Retype nothing except the lines below from the one with "Give the box" through the one with "web browsers and", exactly, with images left out.

> **DATA IN THIS EXERCISE**
-----
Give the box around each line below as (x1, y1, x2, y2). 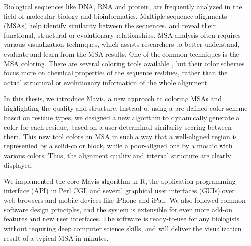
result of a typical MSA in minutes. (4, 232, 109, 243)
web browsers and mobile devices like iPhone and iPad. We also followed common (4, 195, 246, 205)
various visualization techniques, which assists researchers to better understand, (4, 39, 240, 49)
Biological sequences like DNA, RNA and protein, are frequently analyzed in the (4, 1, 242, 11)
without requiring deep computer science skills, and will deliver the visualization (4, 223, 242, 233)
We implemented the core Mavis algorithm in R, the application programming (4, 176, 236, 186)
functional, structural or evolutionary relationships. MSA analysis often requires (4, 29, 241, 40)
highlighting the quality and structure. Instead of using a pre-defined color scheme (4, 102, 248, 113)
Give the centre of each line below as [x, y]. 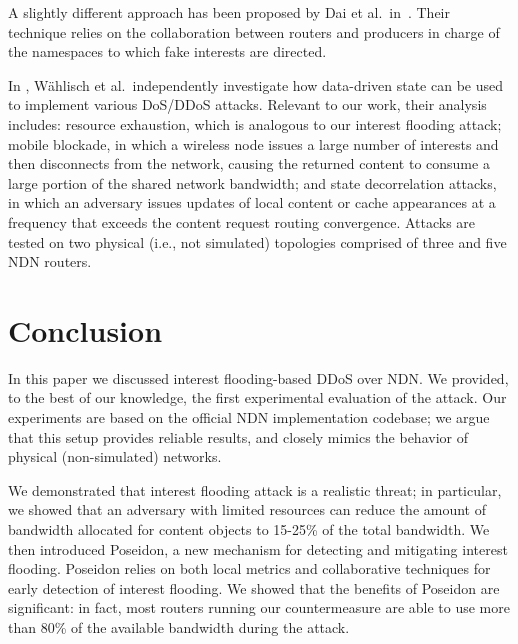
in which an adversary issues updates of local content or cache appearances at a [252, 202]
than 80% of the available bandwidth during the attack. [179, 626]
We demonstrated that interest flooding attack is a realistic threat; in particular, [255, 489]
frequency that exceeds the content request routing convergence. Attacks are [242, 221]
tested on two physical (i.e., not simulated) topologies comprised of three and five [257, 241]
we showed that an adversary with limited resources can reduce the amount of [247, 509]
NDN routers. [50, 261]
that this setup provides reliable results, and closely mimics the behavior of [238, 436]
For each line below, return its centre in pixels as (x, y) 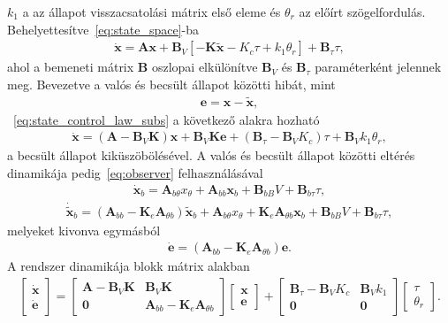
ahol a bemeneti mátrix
-----
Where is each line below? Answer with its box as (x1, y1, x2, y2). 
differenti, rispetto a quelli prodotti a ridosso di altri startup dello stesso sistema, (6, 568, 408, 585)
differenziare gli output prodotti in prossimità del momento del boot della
-----
> **RESPONSE TO THE EXERCISE**
Give the box around each line below as (x1, y1, x2, y2). 
result of a typical MSA in minutes. (4, 232, 109, 243)
web browsers and mobile devices like iPhone and iPad. We also followed common (4, 195, 246, 205)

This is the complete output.